- Your goal: Retype the following records exactly and exclude the pictures.

================

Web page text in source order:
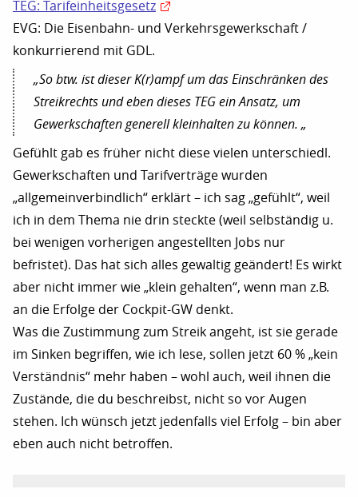
TEG: Tarifeinheitsgesetz
EVG: Die Eisenbahn- und Verkehrsgewerkschaft /
konkurrierend mit GDL.
„So btw. ist dieser K(r)ampf um das Einschränken des
Streikrechts und eben dieses TEG ein Ansatz, um
Gewerkschaften generell kleinhalten zu können. „
Gefühlt gab es früher nicht diese vielen unterschiedl.
Gewerkschaften und Tarifverträge wurden
„allgemeinverbindlich“ erklärt – ich sag „gefühlt“, weil
ich in dem Thema nie drin steckte (weil selbständig u.
bei wenigen vorherigen angestellten Jobs nur
befristet). Das hat sich alles gewaltig geändert! Es wirkt
aber nicht immer wie „klein gehalten“, wenn man z.B.
an die Erfolge der Cockpit-GW denkt.
Was die Zustimmung zum Streik angeht, ist sie gerade
im Sinken begriffen, wie ich lese, sollen jetzt 60 % „kein
Verständnis“ mehr haben – wohl auch, weil ihnen die
Zustände, die du beschreibst, nicht so vor Augen
stehen. Ich wünsch jetzt jedenfalls viel Erfolg – bin aber
eben auch nicht betroffen.
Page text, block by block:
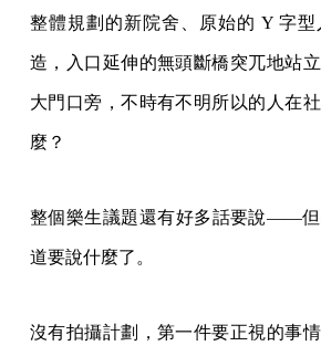
整體規劃的新院舍、原始的 Y 字
造，入口延伸的無頭斷橋突兀地站
大門口旁，不時有不明所以的人在
麼？
整個樂生議題還有好多話要說——但
道要說什麼了。
沒有拍攝計劃，第一件要正視的事
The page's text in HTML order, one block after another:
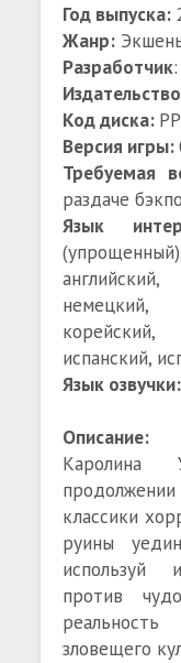
Год выпуска:
Жанр:
Разработчик
Код диска:
Версия игры:
Требуемая
раздаче
Язык
немецкий,
корейский,
испанский,
Язык озвучки:
Описание:
Каролина
классики
руины
используй
против
зловещего
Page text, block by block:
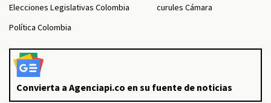
Elecciones Legislativas Colombia
curules Cámara
Política Colombia
Convierta a Agenciapi.co en su fuente de noticias
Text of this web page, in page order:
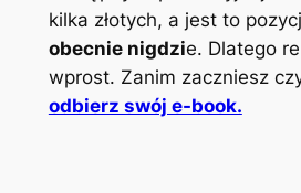
kilka złotych, a jest to
obecnie nigdzie. Dlatego
wprost. Zanim zaczniesz
odbierz swój e-book.
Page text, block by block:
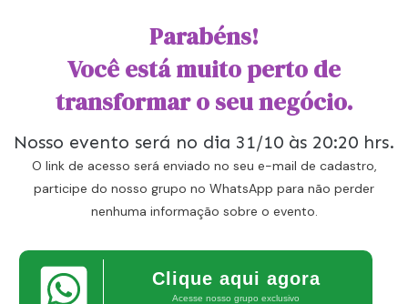
Parabéns!
Você está muito perto de
transformar o seu negócio.
Nosso evento será no dia 31/10 às 20:20 hrs.
O link de acesso será enviado no seu e-mail de cadastro,
participe do nosso grupo no WhatsApp para não perder
nenhuma informação sobre o evento.
Clique aqui agora
Acesse nosso grupo exclusivo
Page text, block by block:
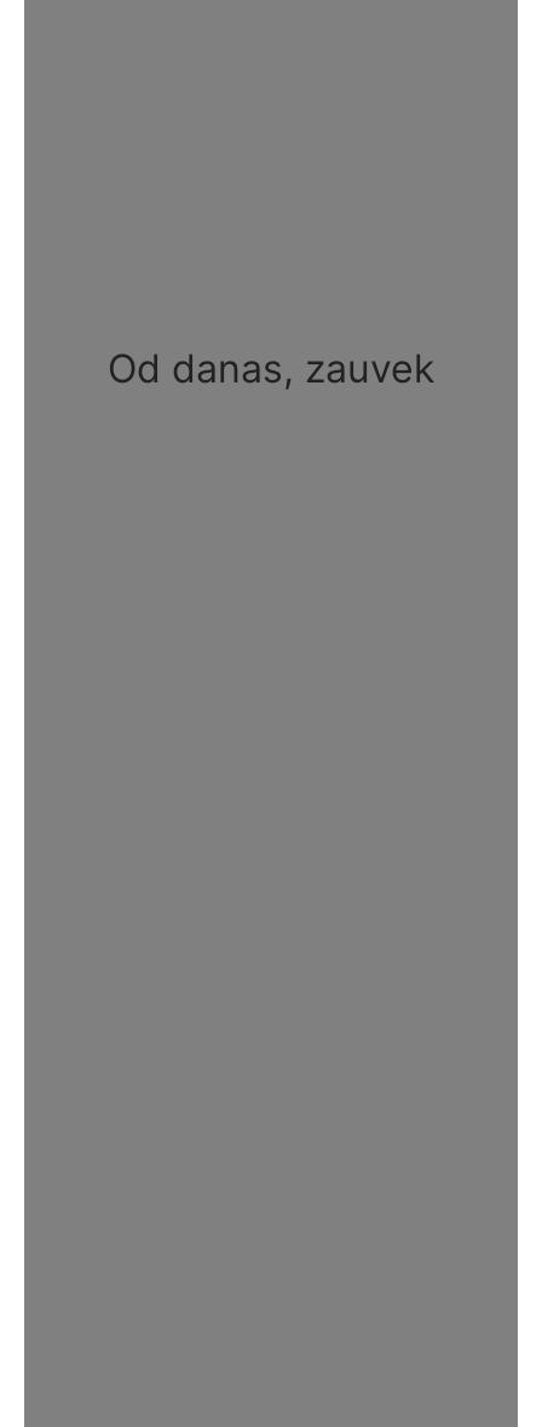
Od danas, zauvek
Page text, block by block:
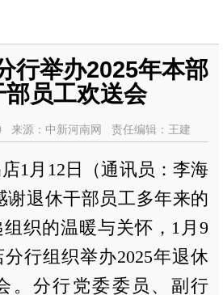
行举办2025年本部
部员工欢送会
来源：中新河南网 责任编辑：王建
1月12日（通讯员：李海
谢退休干部员工多年来的
织的温暖与关怀，1月9
行组织举办2025年退休
。分行党委委员、副行
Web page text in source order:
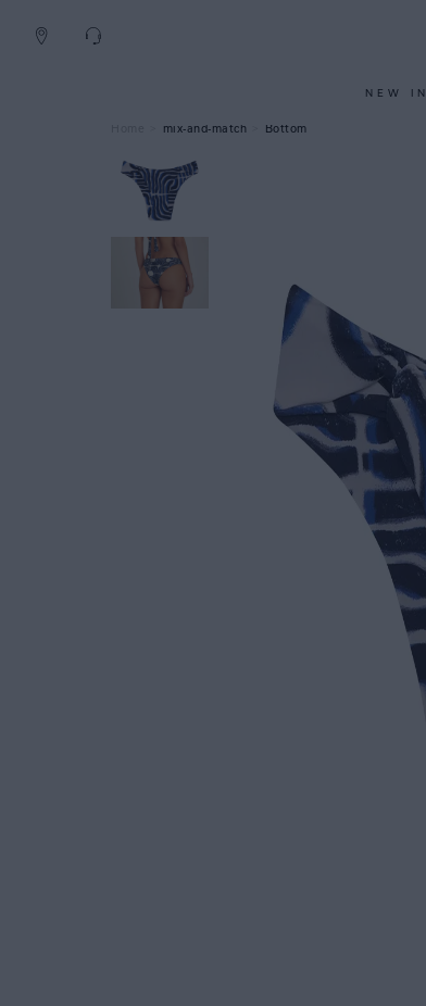
NEW IN
mix-and-match Bottom
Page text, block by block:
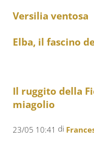
Versilia ventosa
Elba, il fascino
Il ruggito della
miagolio
23/05 10:41 di
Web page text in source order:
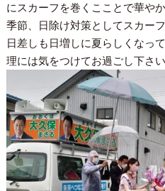
にスカーフを巻くこことで華や
季節、日除け対策としてスカー
日差しも日増しに夏らしくなっ
理には気をつけてお過ごし下さい
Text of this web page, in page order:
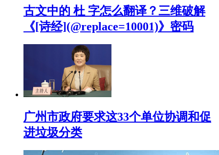
古文中的 杜 字怎么翻译？三维破解
《[诗经](@replace=10001)》密码
广州市政府要求这33个单位协调和促
进垃圾分类
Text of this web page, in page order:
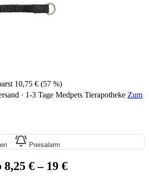
10,75 € (57 %)
· 1-3 Tage Medpets Tierapotheke Zum
Preisalarm
8,25 €– 19 €
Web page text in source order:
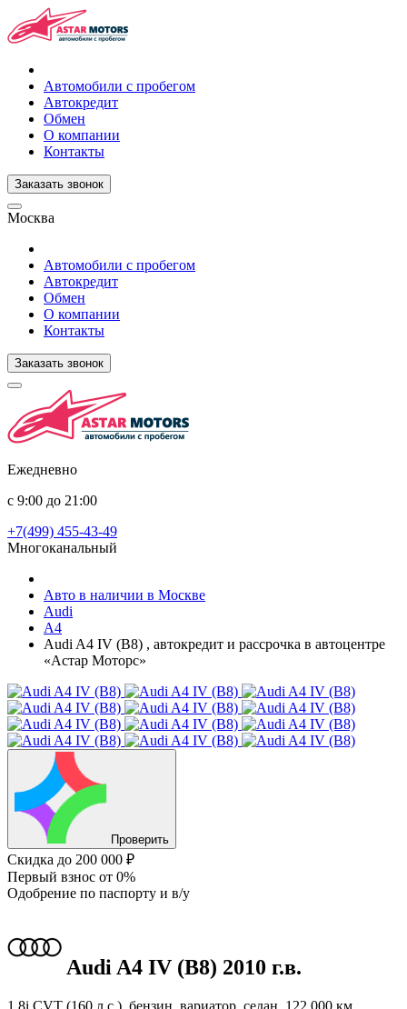
Автомобили с пробегом
Автокредит
Обмен
О компании
Контакты
Заказать звонок
Москва
Автомобили с пробегом
Автокредит
Обмен
О компании
Контакты
Заказать звонок
Ежедневно
с 9:00 до 21:00
+7(499) 455-43-49
Многоканальный
Авто в наличии в Москве
Audi
A4
Audi A4 IV (B8) , автокредит и рассрочка в автоцентре
«Астар Моторс»
Проверить
Скидка до 200 000 ₽
Первый взнос от 0%
Одобрение по паспорту и в/у
Audi A4 IV (B8) 2010 г.в.
1.8i CVT (160 л.с.), бензин, вариатор, седан, 122 000 км,
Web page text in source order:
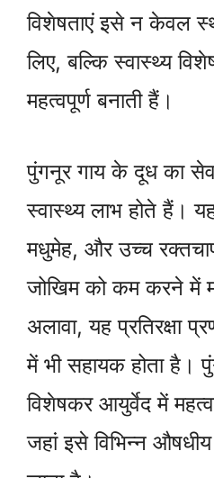
विशेषताएं इसे न केवल
लिए, बल्कि स्वास्थ्य
महत्वपूर्ण बनाती हैं।
पुंगनूर गाय के दूध का
स्वास्थ्य लाभ होते हैं।
मधुमेह, और उच्च
जोखिम को कम करने में
अलावा, यह प्रतिरक्षा
में भी सहायक होता है।
विशेषकर आयुर्वेद में
जहां इसे विभिन्न
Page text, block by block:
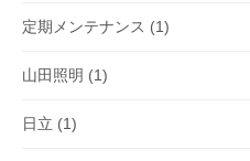
定期メンテナンス (1)
山田照明 (1)
日立 (1)
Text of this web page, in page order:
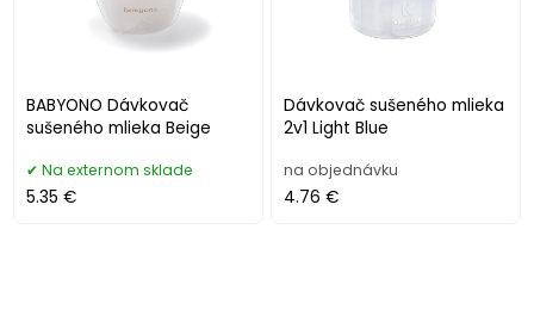
BABYONO Dávkovač
sušeného mlieka Beige
Na externom sklade
5.35 €
Dávkovač sušeného mlieka
2v1 Light Blue
na objednávku
4.76 €
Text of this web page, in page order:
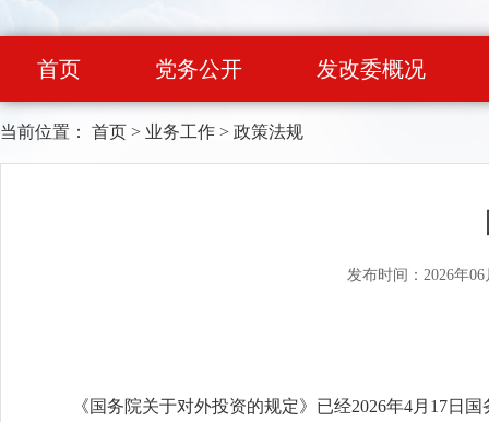
首页 党务公开 发改委概况
当前位置： 首页 > 业务工作 > 政策法规
发布时间：2026年06
《国务院关于对外投资的规定》已经2026年4月17日
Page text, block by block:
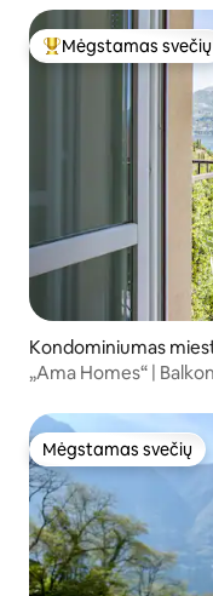
Svečių
Mėgstamas svečių
Kondominiumas
„Ama Homes“ |
Mėgstamas svečių
Mėgstamas svečių
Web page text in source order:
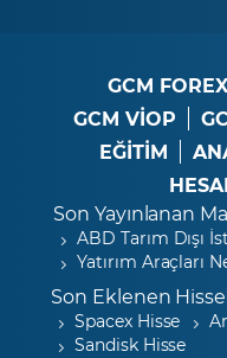
GCM FOREX
GCM VİOP
EĞİTİM
Son Yayınlanan
ABD Tarım Dışı
Yatırım Araçları
Son Eklenen
Spacex Hisse
Sandisk Hisse

================

- Expected output:
Web page text in source order:
TEG: Tarifeinheitsgesetz
EVG: Die Eisenbahn- und Verkehrsgewerkschaft /
konkurrierend mit GDL.
„So btw. ist dieser K(r)ampf um das Einschränken des
Streikrechts und eben dieses TEG ein Ansatz, um
Gewerkschaften generell kleinhalten zu können. „
Gefühlt gab es früher nicht diese vielen unterschiedl.
Gewerkschaften und Tarifverträge wurden
„allgemeinverbindlich“ erklärt – ich sag „gefühlt“, weil
ich in dem Thema nie drin steckte (weil selbständig u.
bei wenigen vorherigen angestellten Jobs nur
befristet). Das hat sich alles gewaltig geändert! Es wirkt
aber nicht immer wie „klein gehalten“, wenn man z.B.
an die Erfolge der Cockpit-GW denkt.
Was die Zustimmung zum Streik angeht, ist sie gerade
im Sinken begriffen, wie ich lese, sollen jetzt 60 % „kein
Verständnis“ mehr haben – wohl auch, weil ihnen die
Zustände, die du beschreibst, nicht so vor Augen
stehen. Ich wünsch jetzt jedenfalls viel Erfolg – bin aber
eben auch nicht betroffen.
Page text, block by block:
整體規劃的新院舍、原始的 Y 字
造，入口延伸的無頭斷橋突兀地站
大門口旁，不時有不明所以的人在
麼？
整個樂生議題還有好多話要說——但
道要說什麼了。
沒有拍攝計劃，第一件要正視的事
The page's text in HTML order, one block after another:
Год выпуска:
Жанр:
Разработчик
Код диска:
Версия игры:
Требуемая
раздаче
Язык
немецкий,
корейский,
испанский,
Язык озвучки:
Описание:
Каролина
классики
руины
используй
против
зловещего
Page text, block by block:
Elecciones Legislativas Colombia
curules Cámara
Política Colombia
Convierta a Agenciapi.co en su fuente de noticias
Text of this web page, in page order:
kilka złotych, a jest to
obecnie nigdzie. Dlatego
wprost. Zanim zaczniesz
odbierz swój e-book.
Page text, block by block:
Parabéns!
Você está muito perto de
transformar o seu negócio.
Nosso evento será no dia 31/10 às 20:20 hrs.
O link de acesso será enviado no seu e-mail de cadastro,
participe do nosso grupo no WhatsApp para não perder
nenhuma informação sobre o evento.
Clique aqui agora
Acesse nosso grupo exclusivo
Page text, block by block:
Od danas, zauvek
Page text, block by block:
行举办2025年本部
部员工欢送会
来源：中新河南网 责任编辑：王建
1月12日（通讯员：李海
谢退休干部员工多年来的
织的温暖与关怀，1月9
行组织举办2025年退休
。分行党委委员、副行
Web page text in source order:
NEW IN
mix-and-match Bottom
Page text, block by block:
Versilia ventosa
Elba, il fascino
Il ruggito della
miagolio
23/05 10:41 di
Web page text in source order:
にスカーフを巻くこことで華や
季節、日除け対策としてスカー
日差しも日増しに夏らしくなっ
理には気をつけてお過ごし下さい
Text of this web page, in page order:
古文中的 杜 字怎么翻译？三维破解
《[诗经](@replace=10001)》密码
广州市政府要求这33个单位协调和促
进垃圾分类
Text of this web page, in page order:
10,75 € (57 %)
· 1-3 Tage Medpets Tierapotheke Zum
Preisalarm
8,25 €– 19 €
Web page text in source order:
Автомобили с пробегом
Автокредит
Обмен
О компании
Контакты
Заказать звонок
Москва
Автомобили с пробегом
Автокредит
Обмен
О компании
Контакты
Заказать звонок
Ежедневно
с 9:00 до 21:00
+7(499) 455-43-49
Многоканальный
Авто в наличии в Москве
Audi
A4
Audi A4 IV (B8) , автокредит и рассрочка в автоцентре
«Астар Моторс»
Проверить
Скидка до 200 000 ₽
Первый взнос от 0%
Одобрение по паспорту и в/у
Audi A4 IV (B8) 2010 г.в.
1.8i CVT (160 л.с.), бензин, вариатор, седан, 122 000 км,
Web page text in source order:
विशेषताएं इसे न केवल
लिए, बल्कि स्वास्थ्य
महत्वपूर्ण बनाती हैं।
पुंगनूर गाय के दूध का
स्वास्थ्य लाभ होते हैं।
मधुमेह, और उच्च
जोखिम को कम करने में
अलावा, यह प्रतिरक्षा
में भी सहायक होता है।
विशेषकर आयुर्वेद में
जहां इसे विभिन्न
Page text, block by block:
定期メンテナンス (1)
山田照明 (1)
日立 (1)
Text of this web page, in page order:
BABYONO Dávkovač
sušeného mlieka Beige
Na externom sklade
5.35 €
Dávkovač sušeného mlieka
2v1 Light Blue
na objednávku
4.76 €
Text of this web page, in page order:
首页 党务公开 发改委概况
当前位置： 首页 > 业务工作 > 政策法规
发布时间：2026年06
《国务院关于对外投资的规定》已经2026年4月17日
Page text, block by block:
Svečių
Mėgstamas svečių
Kondominiumas
„Ama Homes“ |
Mėgstamas svečių
Mėgstamas svečių
Web page text in source order:
GCM FOREX
GCM VİOP
EĞİTİM
Son Yayınlanan
ABD Tarım Dışı
Yatırım Araçları
Son Eklenen
Spacex Hisse
Sandisk Hisse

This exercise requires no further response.